Image: Spanish Gallery, The Auckland Project © John Millard, 2021
October will see The Auckland Project open a new gallery, realising its founder’s “pipedream” of establishing a leading destination for anyone studying Spanish art history.
Reimagining two neighbouring historic structures in a County Durham town for use as a heritage or cultural attraction doesn’t sound especially outlandish. Transforming a Grade II listed bank and adjacent school into a pilgrimage site for lovers of 16th and 17th century Spanish art, however, may strike some as less conventional.
This is precisely what The Auckland Project has done, with its new Spanish Gallery set to immerse visitors in a world inspired by the likes of El Greco, Zurbarán, Velázquez and Murillo.
Having engaged the services of architectural practice Feilden Clegg Bradley Studios, the overhaul of Backhouse Bank and Barrington School is now complete. The previously vacant pair of buildings have been given a new lease of life – reinterpreted as ten gallery spaces dispersed over three floors.
Notable zones at the venue include a double-height gallery in an extension to the former bank, which has been designed to accommodate larger artworks, and the Lord Burns Reading Room, conceived to offer visitors a resource devoted to expanding knowledge and understanding of Spanish culture.
The scheme, which also includes a new conference suite, shop and restaurant, has been described as “perhaps the most ambitious of all The Auckland Project’s initiatives” by founder Jonathan Ruffer.
“The Spanish Gallery has required the formation of a permanent collection as well as the transformation of two historic and previously vacant buildings.”
Why Bishop Auckland?
County Durham and the North of England more broadly has an uncanny link to Spanish art that belies both its geographical and societal distance from the Iberian nation.
Auckland Castle has been home to Francisco de Zurbarán’s Jacob and His Twelve Sons series for over 250 years.
Rokeby Park, 12 miles from Auckland Castle, was home to the only surviving nude painting by Veláquez between 1820 and 1906 – before it was sold to the National Gallery.

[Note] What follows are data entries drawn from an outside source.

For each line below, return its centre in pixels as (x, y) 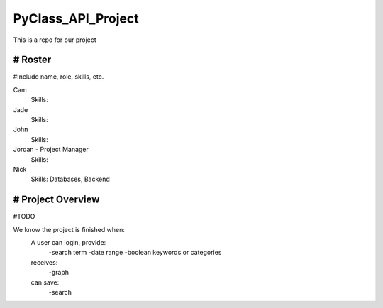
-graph (59, 273)
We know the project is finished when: (69, 229)
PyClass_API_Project (76, 18)
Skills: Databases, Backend (70, 179)
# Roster (32, 60)
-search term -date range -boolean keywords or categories (135, 253)
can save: (45, 282)
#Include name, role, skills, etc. (59, 77)
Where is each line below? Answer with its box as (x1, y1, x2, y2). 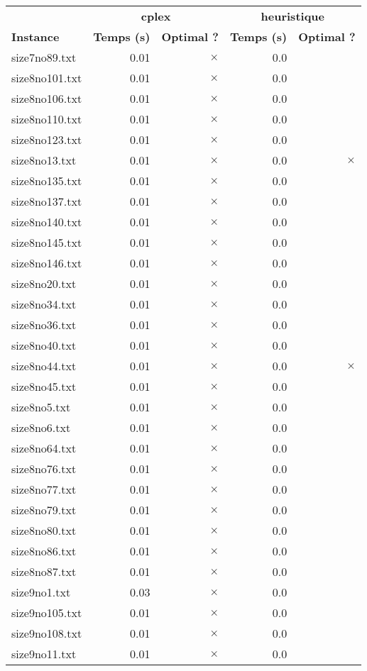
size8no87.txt (11, 563, 77, 579)
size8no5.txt (11, 399, 71, 415)
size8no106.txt (11, 90, 82, 106)
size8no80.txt (11, 522, 77, 538)
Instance (11, 28, 60, 45)
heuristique (261, 8, 325, 24)
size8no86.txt (11, 543, 77, 559)
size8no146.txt (11, 255, 82, 271)
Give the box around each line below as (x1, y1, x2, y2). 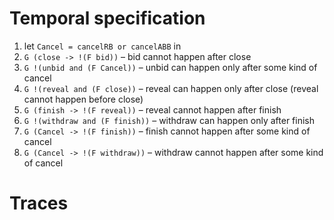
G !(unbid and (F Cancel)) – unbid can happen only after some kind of (23, 61, 318, 73)
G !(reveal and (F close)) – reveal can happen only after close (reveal (23, 82, 319, 94)
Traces (9, 192, 69, 215)
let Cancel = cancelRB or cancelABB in (23, 40, 182, 52)
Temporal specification (9, 7, 206, 30)
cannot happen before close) (23, 93, 144, 105)
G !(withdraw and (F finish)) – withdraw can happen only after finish (23, 114, 316, 126)
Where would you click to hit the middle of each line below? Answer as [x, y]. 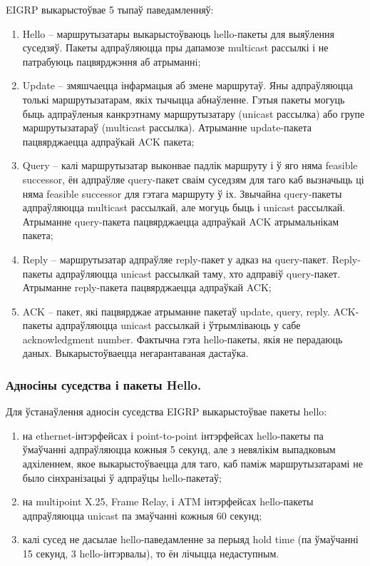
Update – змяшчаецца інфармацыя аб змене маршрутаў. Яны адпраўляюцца [187, 85]
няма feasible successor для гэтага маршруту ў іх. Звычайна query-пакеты [182, 193]
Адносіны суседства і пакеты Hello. [104, 384]
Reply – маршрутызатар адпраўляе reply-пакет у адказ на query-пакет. [175, 259]
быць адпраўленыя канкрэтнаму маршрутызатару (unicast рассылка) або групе [194, 113]
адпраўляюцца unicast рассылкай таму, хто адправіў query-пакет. [198, 273]
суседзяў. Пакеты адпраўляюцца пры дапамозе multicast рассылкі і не [175, 47]
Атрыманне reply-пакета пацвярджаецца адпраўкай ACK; [147, 287]
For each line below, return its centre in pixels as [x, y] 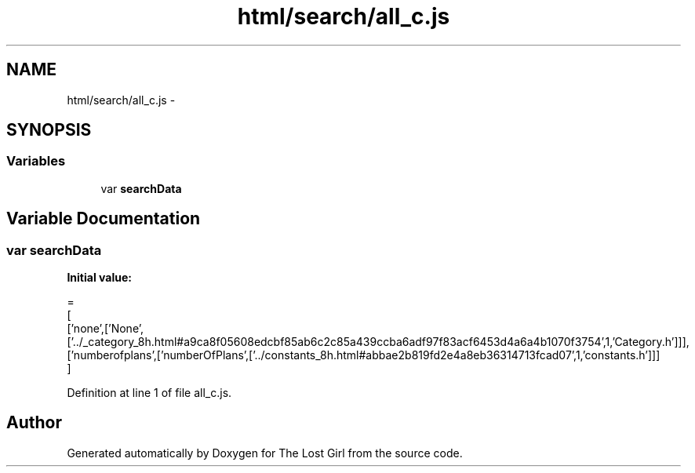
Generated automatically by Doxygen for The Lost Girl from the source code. [265, 453]
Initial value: [99, 278]
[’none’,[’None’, [105, 329]
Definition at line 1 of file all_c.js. [149, 393]
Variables [36, 161]
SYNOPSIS [49, 130]
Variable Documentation [104, 219]
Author [34, 423]
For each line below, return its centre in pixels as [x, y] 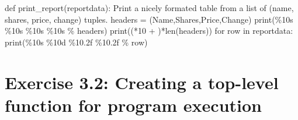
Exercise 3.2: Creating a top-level [142, 82]
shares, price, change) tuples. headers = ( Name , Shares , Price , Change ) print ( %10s [149, 19]
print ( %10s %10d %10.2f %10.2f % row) [76, 42]
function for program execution [133, 105]
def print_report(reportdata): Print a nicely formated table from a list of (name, [149, 8]
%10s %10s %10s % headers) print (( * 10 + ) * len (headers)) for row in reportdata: [149, 31]
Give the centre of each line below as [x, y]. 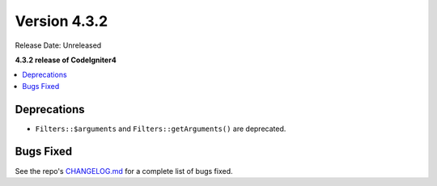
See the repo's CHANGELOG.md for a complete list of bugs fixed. [124, 171]
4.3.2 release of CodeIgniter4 [66, 60]
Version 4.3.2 [62, 21]
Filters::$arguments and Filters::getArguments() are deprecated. [161, 129]
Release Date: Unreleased [58, 45]
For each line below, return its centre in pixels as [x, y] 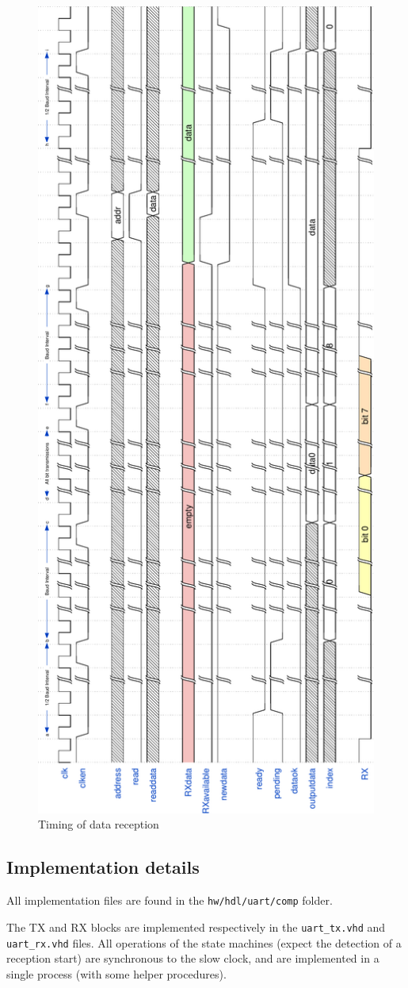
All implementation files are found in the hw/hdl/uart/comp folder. [170, 900]
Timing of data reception [99, 824]
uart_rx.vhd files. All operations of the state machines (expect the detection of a [204, 942]
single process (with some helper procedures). [116, 973]
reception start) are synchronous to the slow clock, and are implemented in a [193, 958]
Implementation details [103, 867]
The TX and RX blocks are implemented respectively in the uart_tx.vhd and [196, 926]

In 1892, when the Bowes Museum in Barnard Castle first opened its doors, it had the largest public collection of Spanish paintings in the UK.
Temple Newsam in Yorkshire has played host to a Spanish painting of St Francis since 1688, which has been attributed at various times to Herrera the Elder, Cerezo and, more recently, Murillo.

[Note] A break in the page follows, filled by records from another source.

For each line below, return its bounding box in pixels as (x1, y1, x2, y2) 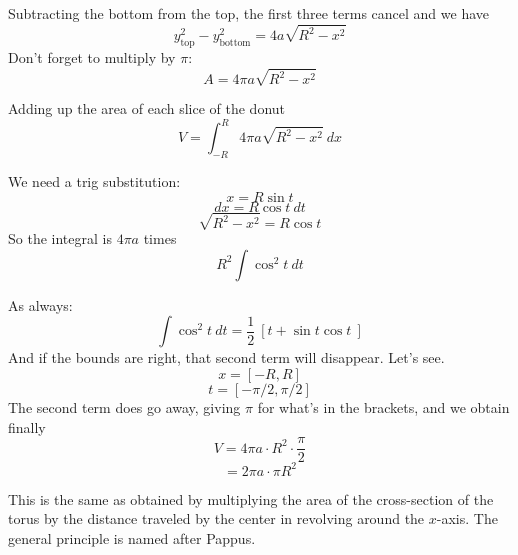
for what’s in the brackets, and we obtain (257, 397, 510, 417)
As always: (8, 294, 73, 315)
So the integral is (8, 228, 112, 249)
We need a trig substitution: (8, 171, 181, 192)
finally (8, 416, 46, 437)
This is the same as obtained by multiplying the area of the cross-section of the (8, 488, 494, 509)
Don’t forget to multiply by (8, 47, 176, 68)
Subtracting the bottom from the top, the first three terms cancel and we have (8, 3, 489, 23)
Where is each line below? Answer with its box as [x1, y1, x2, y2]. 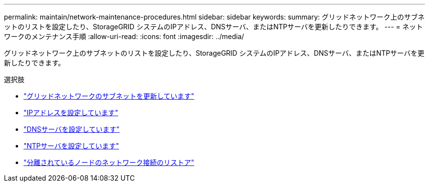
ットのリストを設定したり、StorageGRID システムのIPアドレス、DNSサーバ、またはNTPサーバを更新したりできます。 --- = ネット [4, 22, 423, 31]
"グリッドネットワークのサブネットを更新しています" [24, 92, 194, 100]
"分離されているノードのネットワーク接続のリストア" [24, 158, 194, 166]
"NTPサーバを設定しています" [24, 142, 119, 150]
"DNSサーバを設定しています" [24, 125, 120, 133]
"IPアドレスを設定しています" [24, 108, 119, 117]
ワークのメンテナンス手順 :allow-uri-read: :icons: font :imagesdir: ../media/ [4, 32, 244, 41]
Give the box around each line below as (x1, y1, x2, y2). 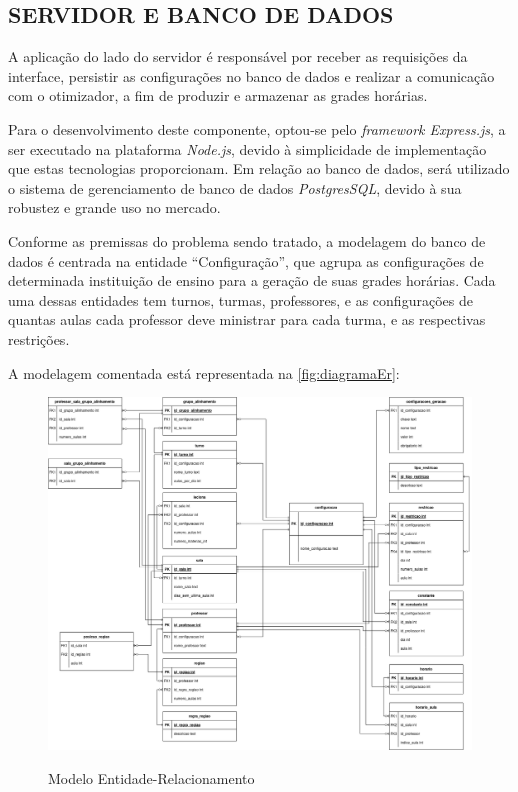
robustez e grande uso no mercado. (8, 197, 221, 218)
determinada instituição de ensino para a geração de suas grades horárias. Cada (8, 270, 496, 291)
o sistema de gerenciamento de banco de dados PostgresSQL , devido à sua (8, 177, 462, 198)
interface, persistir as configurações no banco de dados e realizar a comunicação (8, 65, 495, 86)
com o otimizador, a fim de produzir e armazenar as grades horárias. (8, 85, 428, 106)
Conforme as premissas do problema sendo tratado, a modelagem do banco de (8, 230, 486, 251)
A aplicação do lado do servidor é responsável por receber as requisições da (8, 46, 468, 67)
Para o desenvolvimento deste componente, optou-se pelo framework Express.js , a (8, 118, 506, 139)
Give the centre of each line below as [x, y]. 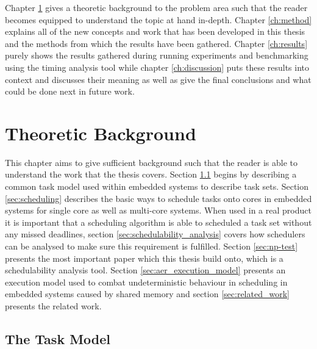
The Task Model [58, 338]
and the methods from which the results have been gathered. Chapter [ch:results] [156, 43]
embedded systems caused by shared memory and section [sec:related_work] [147, 294]
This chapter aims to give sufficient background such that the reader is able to [151, 162]
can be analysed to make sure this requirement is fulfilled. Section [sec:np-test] [151, 246]
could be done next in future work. [70, 91]
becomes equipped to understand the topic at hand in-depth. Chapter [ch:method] [158, 19]
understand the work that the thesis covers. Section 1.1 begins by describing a [151, 174]
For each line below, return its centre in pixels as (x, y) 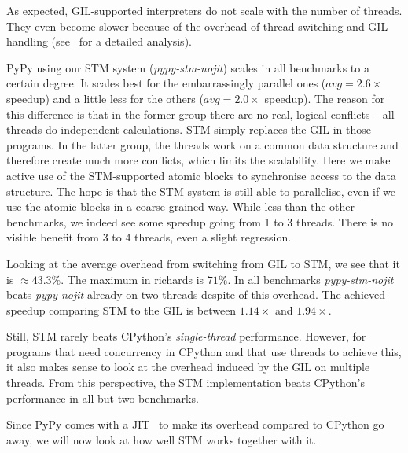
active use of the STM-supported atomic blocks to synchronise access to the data (202, 175)
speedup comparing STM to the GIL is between (121, 309)
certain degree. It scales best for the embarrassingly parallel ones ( (166, 83)
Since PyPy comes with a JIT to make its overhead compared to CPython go (195, 424)
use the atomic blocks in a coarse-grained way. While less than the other (181, 206)
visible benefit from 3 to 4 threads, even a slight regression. (149, 237)
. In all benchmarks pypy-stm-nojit (311, 279)
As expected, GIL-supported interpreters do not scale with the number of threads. (204, 10)

Spanning just under 800m², the Spanish Gallery has not been designed to serve as an exhaustive survey of art from Spain and its wider territories. Distilling certain qualities within a powerful collection and its accompanying resources was always the goal.
Around three quarters of all the works on display have been lent to the Spanish Gallery by the Zurbarán Trust and Jonathan Ruffer himself. Other loans have also been secured from organisations including the Hispanic Society of America, which has sent artworks never before to have entered the UK.
“It has been a long journey, but my hope, which is pipedream country, is that in 10 years’ time, anybody who wants to study Spanish art of this period, comes to do it in Bishop Auckland,” Ruffer explains.
“There is intense humanity, and deep warmth, in the paintings of this period. When I see them, my whole being responds. You see the fragility of life at every turn – man grasping for something eternal, for something that lasts. Yet everywhere you look, there is transience.”
The Auckland Project’s Spanish Gallery opens to the public on 15 October.